Do you and your coinvestigators intend to expand on this research?
The ANDROMEDA study is an ongoing study, so many patients that still receive maintenance with daratumumab. We need to further evaluate the additional responses in complete hematologic response rates and organ responses with the completion of full maintenance.
Further, we need to evaluate whether this therapy has further improved depth of response by evaluating the rates of minimal residual disease negativity. The very positive results that we have seen also are important to build new regiments and new combinations in the future based on daratumumab, which is very effective in this disease and has also shown very favorable safety profile.
Is there anything else pertaining to your research and findings that you would like to add?

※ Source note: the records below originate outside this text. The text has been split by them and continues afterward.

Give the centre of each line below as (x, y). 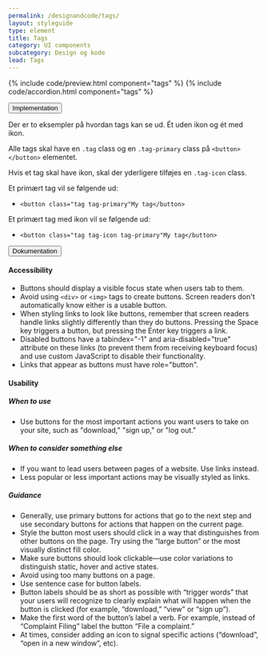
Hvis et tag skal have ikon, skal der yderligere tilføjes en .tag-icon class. (128, 172)
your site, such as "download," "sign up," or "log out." (108, 430)
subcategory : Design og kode (57, 53)
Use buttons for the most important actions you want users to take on (134, 422)
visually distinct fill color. (60, 550)
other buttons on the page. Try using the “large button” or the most (130, 541)
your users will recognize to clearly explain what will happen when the (135, 600)
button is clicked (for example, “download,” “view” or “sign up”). (125, 609)
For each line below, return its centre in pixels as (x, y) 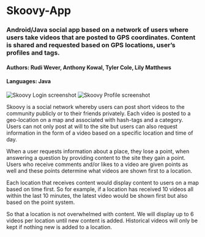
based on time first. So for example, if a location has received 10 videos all (100, 189)
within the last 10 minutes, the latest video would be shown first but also (97, 195)
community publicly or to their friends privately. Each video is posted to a (99, 113)
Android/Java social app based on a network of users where (97, 30)
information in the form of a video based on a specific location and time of (100, 133)
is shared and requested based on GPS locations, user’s (91, 45)
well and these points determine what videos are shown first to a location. (99, 171)
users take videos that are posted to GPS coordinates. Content (101, 37)
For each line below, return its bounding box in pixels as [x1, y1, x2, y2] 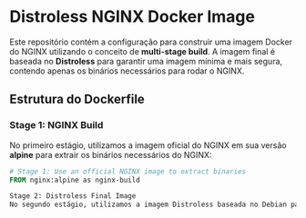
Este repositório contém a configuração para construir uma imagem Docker [9, 36, 293, 47]
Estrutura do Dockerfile [9, 92, 146, 107]
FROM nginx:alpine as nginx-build [9, 175, 141, 184]
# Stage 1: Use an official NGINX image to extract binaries [9, 166, 247, 176]
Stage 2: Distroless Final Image [9, 192, 137, 201]
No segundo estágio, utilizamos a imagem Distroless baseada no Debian [9, 200, 287, 210]
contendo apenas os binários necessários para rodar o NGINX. [9, 65, 245, 76]
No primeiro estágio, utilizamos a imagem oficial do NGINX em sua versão [9, 139, 287, 151]

Since we finally have an approved therapy for AL amyloidosis, we can expect that we can improve the outcomes of our patients with AL amyloidosis across all stages of the disease. We have also studies running in patients with more advanced cardiac disease such as those with stage 3B disease based on daratumumab, which we'll present in the EHA 2020.
I think in the near future we will be able to build on combinations that may be not requiring bortezomib or chemotherapy, be safer and more effective. The ANDROMEDA study is a large study and will also provide us with a lot of data about this disease and how to best manage our patients with AL amyloidosis.